Existem mais de 7 mil tipos diferentes de doenças raras e nem todos os medicamentos estão disponíveis pelo Sistema Único de Saúde (SUS). Na rede privada, a medicação para Esclerose Múltipla e Fibrose Cística, por exemplo, custa cerca de R$ 100 mil.

A “judicialização” – ou seja, os processos na Justiça para que o paciente tenha acesso ao tratamento pelo SUS – é cada vez maior. A Defensoria Pública é um dos caminhos para os pacientes que necessitam de medicamentos, consultas, exames, tratamentos, internações e cirurgias.

Estudos internacionais apontam que de 3,5 a 5,9% das pessoas em todo mundo poderiam ser afetadas por alguma doença rara, em algum momento da vida. Isso equivale a um número entre 263 e 446 milhões de pessoas no planeta.

O Ministério da Saúde considera que doença rara é aquela que afeta menos do que 1 em cada 2 mil nascidos vivos. A pasta trabalha com uma estimativa de que 13 milhões de brasileiros sofram de alguma condição rara. Isso representa 6% da população.

Ainda segundo o ministério, existem mais de 7 mil tipos diferentes de doenças raras. Por isso, nem todos os medicamentos estão disponíveis pelo Sistema Único de Saúde (SUS). Na rede privada a medicação para Esclerose Múltipla e Fibrose Cística, por exemplo, custa cerca de R$ 100 mil.

Dificuldades para obter remédios e agendar consultas e exames estão entre as maiores complicações apontadas pelos pacientes (saiba mais abaixo).
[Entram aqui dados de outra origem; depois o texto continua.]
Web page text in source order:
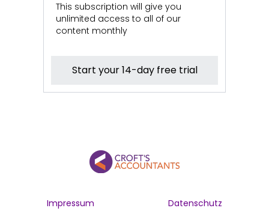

A “judicialização” – que é quando as pessoas recorrem à Justiça para receber o tratamento na rede pública – se tornou cada vez mais comum.

Só no Distrito Federal, cerca de 140 mil pessoas possuem uma doença rara, segundo dados da Secretaria de Saúde. Ana Paula Morais, de 39 anos, é uma delas.

Ana Paula foi diagnosticada com Esclerose Múltipla em 2017. Seu quadro é de “primária progressiva'”, uma das formas mais agressivas da doença.

Para fazer o tratamento, Ana Paula recorreu à Defensoria Pública. Ela precisa de um remédio chamado, Ocrelizumabe, um fármaco de alto custo.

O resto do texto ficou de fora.